The skipgram architecture tries to predict the context given a word. The problem of predicting context words is framed as a set of independent binary classification tasks. Then the goal is to independently predict the presence (or absence) of context words. For the word at position $t$ we consider all context words as positive examples and sample negatives at random from the dictionary. For a chosen context position $c$, using the binary logistic loss, we obtain the following negative log-likelihood:

$$ \log (1 + e^{-s(w_t, w_c)}) +  \sum_{n \in \mathcal{N}_{t,c}}^{}{\log (1 + e^{s(w_t, n)})}$$

where $w_t$ is a center word, $w_c$ is a context word, $\mathcal{N}_{t,c}$ is a set of negative examples sampled from the vocabulary. By denoting the logistic loss function $l : x \mapsto \log(1 + e^{-x})$, we can re-write the objective as:

$$ \sum_{t=1}^{T}{ \sum_{c \in C_t}^{}{ \big[ l(s(w_t, w_c))} + \sum_{n \in \mathcal{N}_{t,c}}^{}{l(-s(w_t, n))}   \big]} $$

where $s(w_t, w_c) = u_{w_t}^T v_{w_c}$


##### - git source

- __[Word2Vec with gluon](https://github.com/saurabh3949/Word2Vec-MXNet/blob/master/Word2vec%2Bwith%2BGluon.ipynb/)__
- __[Word2Vec with mxnet](https://github.com/apache/incubator-mxnet/tree/master/example/nce-loss)__
- __[Word2Vec with kears](http://adventuresinmachinelearning.com/word2vec-keras-tutorial/)__

The problem with using a full softmax output layer is that it is very computationally expensive. 
There’s another solution called negative sampling.  It is described in the original Word2Vec paper by Mikolov et al.  It works by reinforcing the strength of weights which link a target word to its context words, but rather than reducing the value of all those weights which aren’t in the context, it simply samples a small number of them – these are called the “negative samples”.

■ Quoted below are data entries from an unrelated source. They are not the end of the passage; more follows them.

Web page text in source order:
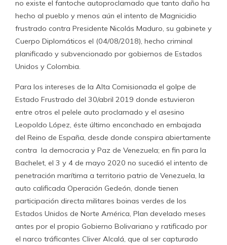
no existe el fantoche autoproclamado que tanto daño ha
hecho al pueblo y menos aún el intento de Magnicidio
frustrado contra Presidente Nicolás Maduro, su gabinete y
Cuerpo Diplomáticos el (04/08/2018), hecho criminal
planificado y subvencionado por gobiernos de Estados
Unidos y Colombia.
Para los intereses de la Alta Comisionada el golpe de
Estado Frustrado del 30/abril 2019 donde estuvieron
entre otros el pelele auto proclamado y el asesino
Leopoldo López, éste último enconchado en embajada
del Reino de España, desde donde conspira abiertamente
contra la democracia y Paz de Venezuela; en fin para la
Bachelet, el 3 y 4 de mayo 2020 no sucedió el intento de
penetración marítima a territorio patrio de Venezuela, la
auto calificada Operación Gedeón, donde tienen
participación directa militares boinas verdes de los
Estados Unidos de Norte América, Plan develado meses
antes por el propio Gobierno Bolivariano y ratificado por
el narco tráficantes Cliver Alcalá, que al ser capturado

We’ll update the weights for the correct label, but only a small number of incorrect labels. This is called “negative sampling”.

To train the embedding layer using negative samples in Keras, we can re-imagine the way we train our network.  Instead of constructing our network so that the output layer is a multi-class softmax layer, we can change it into a simple binary classifier.  For words that are in the context of the target word, we want our network to output a 1, and for our negative samples, we want our network to output a 0. Therefore, the output layer of our Word2Vec Keras network is simply a single node with a sigmoid activation function.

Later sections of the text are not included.